I’ve had mixed results with the popular combination of French fries and carne asada, but an order of campechana fries ($10) was absolutely fabulous. The mix of grilled steak and adobada (marinated pork) was killer, and there was plenty of it. The fries could have been a little crispier, but I really didn’t care.
El Original Tacos Tijuana is open Sunday to Thursday from 10 a.m. to 10 p.m., and Friday and Saturday from 10 a.m. to 2 a.m.
Nevada Taco Grill
2995 Vista Blvd., Sparks, 376-1844
Nevada Taco Grill is a no-frills taqueria serving up the goods in a tiny space with seating for perhaps 10, assuming they’re well-acquainted. My trio ordered a few items and found a spot to sit and dine amid folks waiting on take-out.
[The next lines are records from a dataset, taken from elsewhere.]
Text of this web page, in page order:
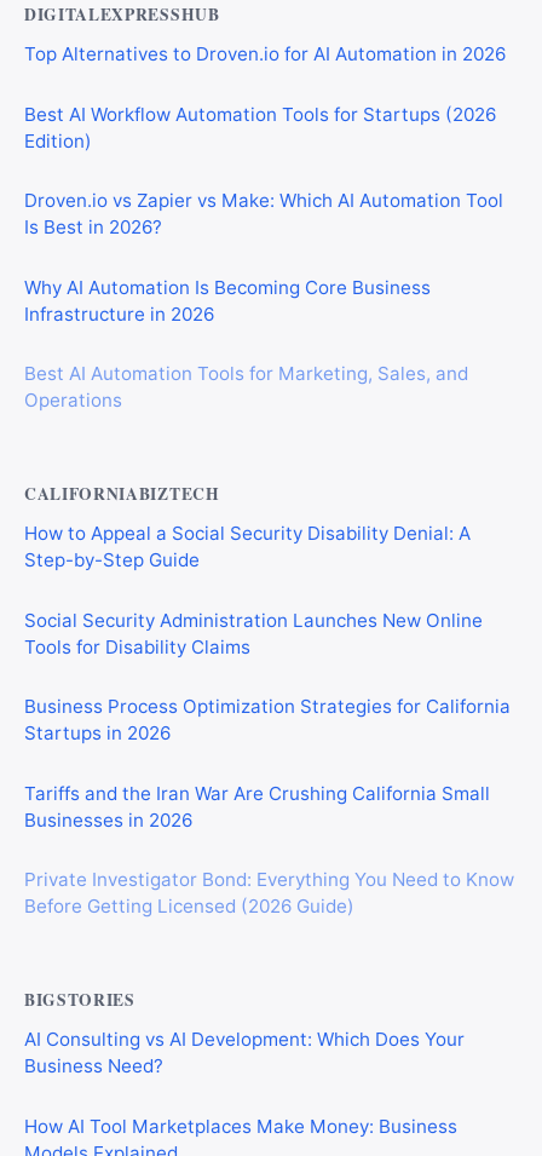
DIGITALEXPRESSHUB
Top Alternatives to Droven.io for AI Automation in 2026
Best AI Workflow Automation Tools for Startups (2026
Edition)
Droven.io vs Zapier vs Make: Which AI Automation Tool
Is Best in 2026?
Why AI Automation Is Becoming Core Business
Infrastructure in 2026
Best AI Automation Tools for Marketing, Sales, and
Operations
CALIFORNIABIZTECH
How to Appeal a Social Security Disability Denial: A
Step-by-Step Guide
Social Security Administration Launches New Online
Tools for Disability Claims
Business Process Optimization Strategies for California
Startups in 2026
Tariffs and the Iran War Are Crushing California Small
Businesses in 2026
Private Investigator Bond: Everything You Need to Know
Before Getting Licensed (2026 Guide)
BIGSTORIES
AI Consulting vs AI Development: Which Does Your
Business Need?
How AI Tool Marketplaces Make Money: Business
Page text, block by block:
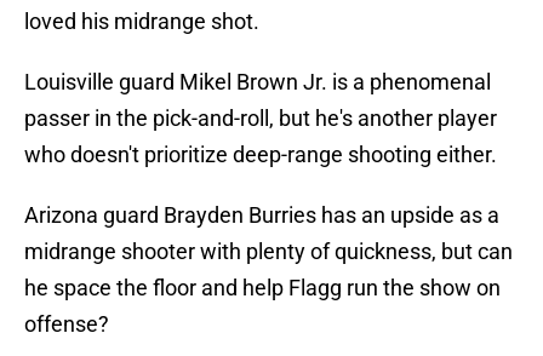
loved his midrange shot.
Louisville guard Mikel Brown Jr. is a phenomenal
passer in the pick-and-roll, but he's another player
who doesn't prioritize deep-range shooting either.
Arizona guard Brayden Burries has an upside as a
midrange shooter with plenty of quickness, but can
he space the floor and help Flagg run the show on
offense?

The two-person operation was cranking out food in short order, and we soon settled into our unplanned feast. Somewhat ironically, the tacos were actually the least successful items. Curious about the difference between the “street” ($1.99 each) versus “regular” tacos ($2.99 each), we tried a couple of each. The choice of meats included shredded chicken or beef, grilled chicken, carne asada, carnitas and adobada, and they also have specials during the week that include hard-shell, house-fried tortillas.
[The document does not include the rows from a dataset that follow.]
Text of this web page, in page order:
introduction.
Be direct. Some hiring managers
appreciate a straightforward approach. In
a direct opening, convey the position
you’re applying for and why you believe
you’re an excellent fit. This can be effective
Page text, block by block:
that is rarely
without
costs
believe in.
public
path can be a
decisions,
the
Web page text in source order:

The street variety were the typical pair of three-inch corn tortillas—topped with meat, diced onion and fresh cilantro—while the regulars were six-inch, single tortillas with the same ingredients, plus fresh pico de gallo. The pork carnitas and adobada were a bit on the crunchy side from being tossed on the grill, but they still tasted good. Beef asada was better, though a tad chewy. They were also a little light on the meat compared to other tacos around town.
A combo plate of three shredded beef rolled tacos ($7.25) was served with melted cheese and guacamole on top and sides of rice and beans. The taquitos were crunchy with good masa flavor—filled with plenty of seasoned meat—and much better than their unfried cousins. The rice was fair, the frijoles refritos quite good, but the guacamole was a blended, runny sauce—not bad, just not the chunky stuff I prefer.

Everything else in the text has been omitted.